### DATA EXTRACTS
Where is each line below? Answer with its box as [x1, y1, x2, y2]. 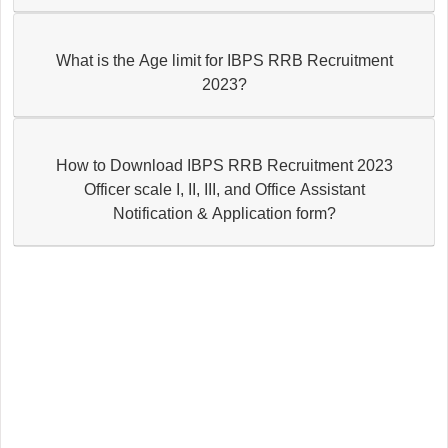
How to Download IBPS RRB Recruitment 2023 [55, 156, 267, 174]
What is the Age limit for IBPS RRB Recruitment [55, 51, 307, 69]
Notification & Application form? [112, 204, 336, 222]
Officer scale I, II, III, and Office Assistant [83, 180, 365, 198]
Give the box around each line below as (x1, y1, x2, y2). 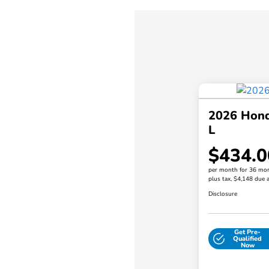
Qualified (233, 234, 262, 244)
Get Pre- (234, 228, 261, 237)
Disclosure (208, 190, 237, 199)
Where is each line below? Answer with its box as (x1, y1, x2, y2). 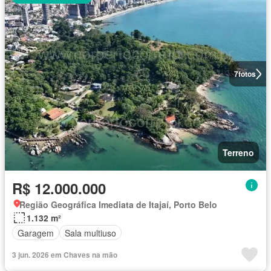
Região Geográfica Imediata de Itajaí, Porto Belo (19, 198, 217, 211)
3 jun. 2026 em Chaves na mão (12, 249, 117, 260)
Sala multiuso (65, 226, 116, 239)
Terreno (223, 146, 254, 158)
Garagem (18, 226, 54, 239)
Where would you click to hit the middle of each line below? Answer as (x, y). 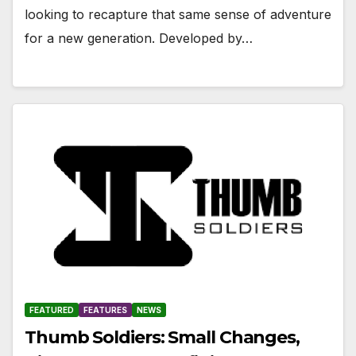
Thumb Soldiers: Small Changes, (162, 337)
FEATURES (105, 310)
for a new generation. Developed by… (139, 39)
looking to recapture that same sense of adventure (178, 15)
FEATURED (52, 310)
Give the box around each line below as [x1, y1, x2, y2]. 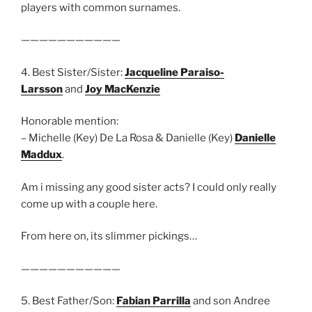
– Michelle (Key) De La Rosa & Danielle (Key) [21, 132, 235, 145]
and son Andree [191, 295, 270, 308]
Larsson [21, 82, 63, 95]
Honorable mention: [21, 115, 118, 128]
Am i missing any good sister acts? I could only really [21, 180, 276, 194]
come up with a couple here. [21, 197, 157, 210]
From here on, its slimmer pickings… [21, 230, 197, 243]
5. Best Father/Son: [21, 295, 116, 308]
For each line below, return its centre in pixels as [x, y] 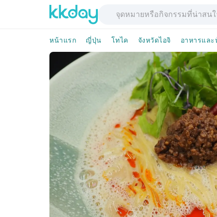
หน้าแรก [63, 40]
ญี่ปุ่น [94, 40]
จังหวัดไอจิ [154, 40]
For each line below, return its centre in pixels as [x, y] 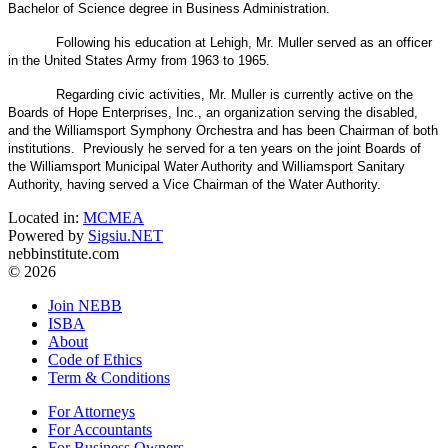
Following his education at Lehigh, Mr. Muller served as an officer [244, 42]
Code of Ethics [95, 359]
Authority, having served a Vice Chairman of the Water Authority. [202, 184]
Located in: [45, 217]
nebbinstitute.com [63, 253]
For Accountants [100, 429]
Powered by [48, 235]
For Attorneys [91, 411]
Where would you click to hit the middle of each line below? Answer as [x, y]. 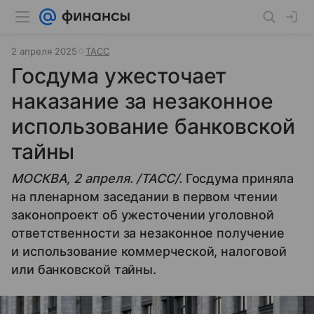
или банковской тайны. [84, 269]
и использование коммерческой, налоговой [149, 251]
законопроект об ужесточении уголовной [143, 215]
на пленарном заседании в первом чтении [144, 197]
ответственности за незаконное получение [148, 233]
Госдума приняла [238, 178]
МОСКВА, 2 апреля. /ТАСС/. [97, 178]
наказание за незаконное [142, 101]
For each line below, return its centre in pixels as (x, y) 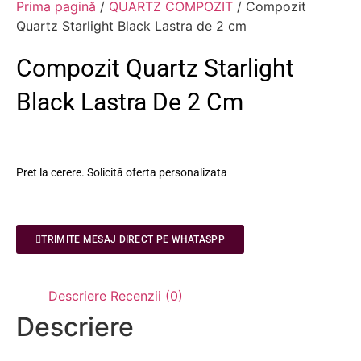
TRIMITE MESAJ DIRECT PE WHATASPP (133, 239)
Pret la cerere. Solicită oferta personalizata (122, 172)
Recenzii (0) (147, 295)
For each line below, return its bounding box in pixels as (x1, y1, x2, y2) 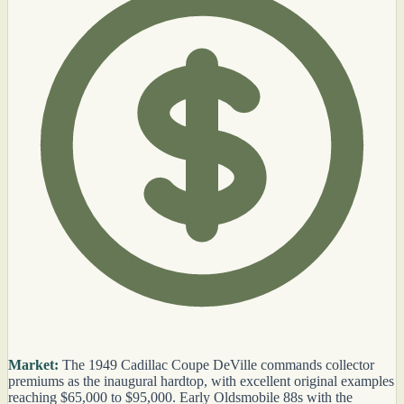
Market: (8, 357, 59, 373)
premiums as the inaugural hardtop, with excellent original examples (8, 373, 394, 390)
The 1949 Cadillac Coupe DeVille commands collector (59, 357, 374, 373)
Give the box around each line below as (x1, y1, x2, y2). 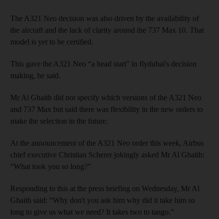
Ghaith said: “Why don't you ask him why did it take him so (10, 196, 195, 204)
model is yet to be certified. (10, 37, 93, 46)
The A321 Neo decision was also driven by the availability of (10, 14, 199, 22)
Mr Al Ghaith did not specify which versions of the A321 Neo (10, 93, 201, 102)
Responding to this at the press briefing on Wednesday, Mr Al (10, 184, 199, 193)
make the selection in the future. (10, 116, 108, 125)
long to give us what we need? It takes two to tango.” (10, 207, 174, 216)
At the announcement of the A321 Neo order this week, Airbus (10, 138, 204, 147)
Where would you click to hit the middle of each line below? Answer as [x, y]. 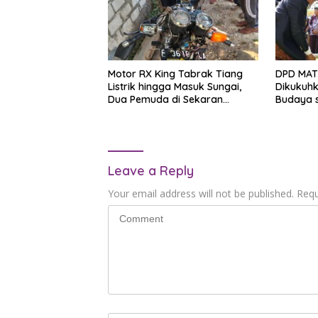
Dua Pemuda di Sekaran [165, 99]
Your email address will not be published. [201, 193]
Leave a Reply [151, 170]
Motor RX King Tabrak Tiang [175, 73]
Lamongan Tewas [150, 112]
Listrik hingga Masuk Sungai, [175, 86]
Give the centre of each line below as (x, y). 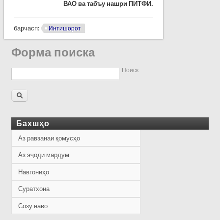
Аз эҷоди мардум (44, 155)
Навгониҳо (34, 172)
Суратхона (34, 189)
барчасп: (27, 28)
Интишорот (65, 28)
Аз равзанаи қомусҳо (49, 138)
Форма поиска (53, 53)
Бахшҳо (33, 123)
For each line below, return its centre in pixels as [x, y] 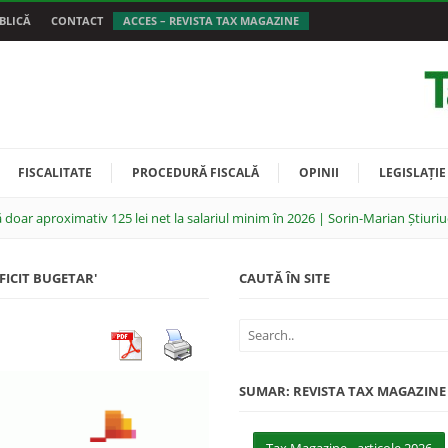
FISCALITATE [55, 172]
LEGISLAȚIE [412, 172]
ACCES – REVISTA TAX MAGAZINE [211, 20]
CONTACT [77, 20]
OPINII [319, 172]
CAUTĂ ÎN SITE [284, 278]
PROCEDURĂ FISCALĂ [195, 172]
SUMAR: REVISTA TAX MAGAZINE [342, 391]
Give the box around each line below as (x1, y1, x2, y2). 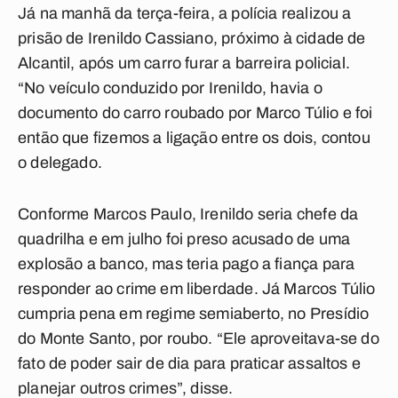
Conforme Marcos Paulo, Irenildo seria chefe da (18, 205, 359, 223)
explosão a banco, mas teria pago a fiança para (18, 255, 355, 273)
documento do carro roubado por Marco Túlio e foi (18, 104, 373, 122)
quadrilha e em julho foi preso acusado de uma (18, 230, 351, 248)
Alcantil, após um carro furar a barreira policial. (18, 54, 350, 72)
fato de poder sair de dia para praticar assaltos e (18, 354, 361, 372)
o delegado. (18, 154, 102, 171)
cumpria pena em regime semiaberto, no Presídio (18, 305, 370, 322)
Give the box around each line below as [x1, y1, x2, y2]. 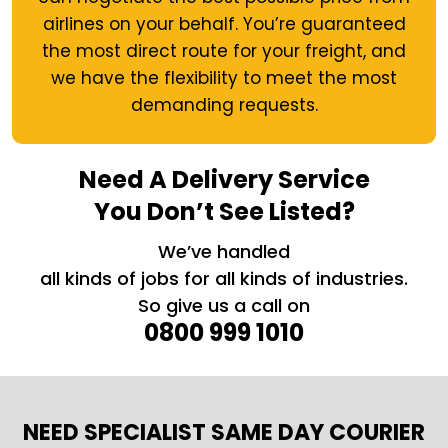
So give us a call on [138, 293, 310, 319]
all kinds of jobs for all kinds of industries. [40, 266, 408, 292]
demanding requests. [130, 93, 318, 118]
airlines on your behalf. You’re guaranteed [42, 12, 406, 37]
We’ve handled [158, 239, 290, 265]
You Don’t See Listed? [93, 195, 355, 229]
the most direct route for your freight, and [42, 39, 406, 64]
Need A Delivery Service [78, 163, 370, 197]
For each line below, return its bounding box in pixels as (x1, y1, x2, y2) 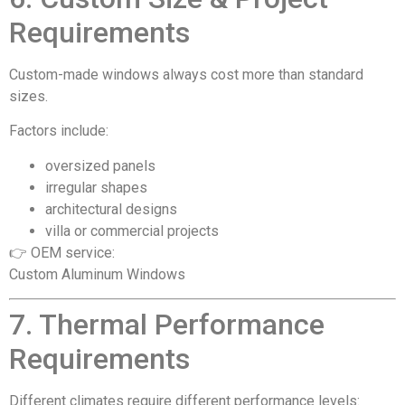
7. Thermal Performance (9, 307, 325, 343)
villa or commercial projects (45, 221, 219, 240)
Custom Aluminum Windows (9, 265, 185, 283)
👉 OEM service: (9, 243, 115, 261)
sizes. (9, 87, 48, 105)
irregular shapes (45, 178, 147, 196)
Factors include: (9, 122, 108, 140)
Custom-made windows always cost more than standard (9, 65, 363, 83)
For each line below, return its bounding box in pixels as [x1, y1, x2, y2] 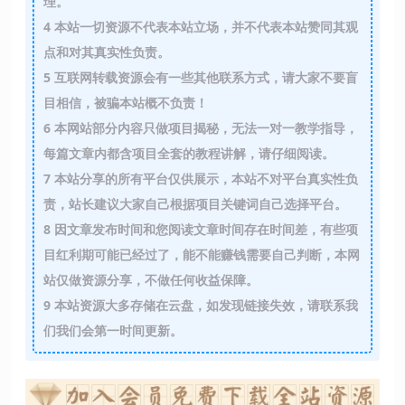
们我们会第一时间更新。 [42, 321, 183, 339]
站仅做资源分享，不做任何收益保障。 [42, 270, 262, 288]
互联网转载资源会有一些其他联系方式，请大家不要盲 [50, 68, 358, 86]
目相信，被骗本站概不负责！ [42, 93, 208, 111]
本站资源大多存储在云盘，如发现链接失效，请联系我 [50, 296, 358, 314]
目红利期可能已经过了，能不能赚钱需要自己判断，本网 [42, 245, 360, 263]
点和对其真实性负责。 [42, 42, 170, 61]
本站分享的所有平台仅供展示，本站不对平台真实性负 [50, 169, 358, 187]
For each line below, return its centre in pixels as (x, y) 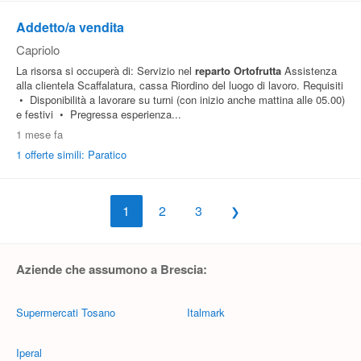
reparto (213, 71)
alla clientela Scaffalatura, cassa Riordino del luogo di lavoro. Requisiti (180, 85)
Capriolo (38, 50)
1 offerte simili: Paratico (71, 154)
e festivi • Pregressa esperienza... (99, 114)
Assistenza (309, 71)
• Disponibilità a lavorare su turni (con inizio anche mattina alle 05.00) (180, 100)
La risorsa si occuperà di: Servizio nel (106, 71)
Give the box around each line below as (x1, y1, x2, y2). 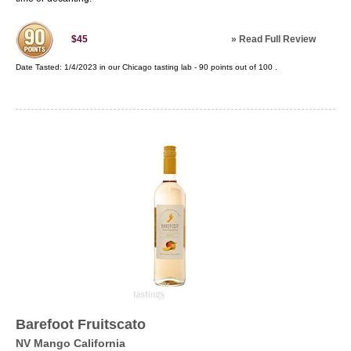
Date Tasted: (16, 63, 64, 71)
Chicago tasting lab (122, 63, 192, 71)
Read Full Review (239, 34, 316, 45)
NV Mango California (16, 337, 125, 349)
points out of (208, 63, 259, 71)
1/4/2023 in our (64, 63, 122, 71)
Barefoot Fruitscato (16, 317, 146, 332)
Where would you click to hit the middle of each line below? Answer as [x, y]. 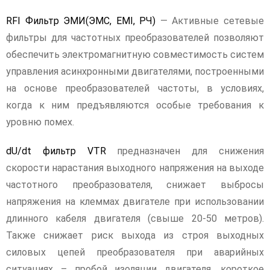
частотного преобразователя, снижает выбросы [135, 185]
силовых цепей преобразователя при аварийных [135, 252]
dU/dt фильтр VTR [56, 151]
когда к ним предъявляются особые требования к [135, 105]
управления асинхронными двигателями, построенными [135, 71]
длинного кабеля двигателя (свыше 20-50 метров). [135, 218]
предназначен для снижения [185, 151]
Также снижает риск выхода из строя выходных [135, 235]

### PROBLEM REQUIREMENTS
Lines that contain "незаконное" are the result; find them in the entries above and copy each one.

### RESPONSE AREA
ответственности за незаконное получение [148, 233]
наказание за незаконное [142, 101]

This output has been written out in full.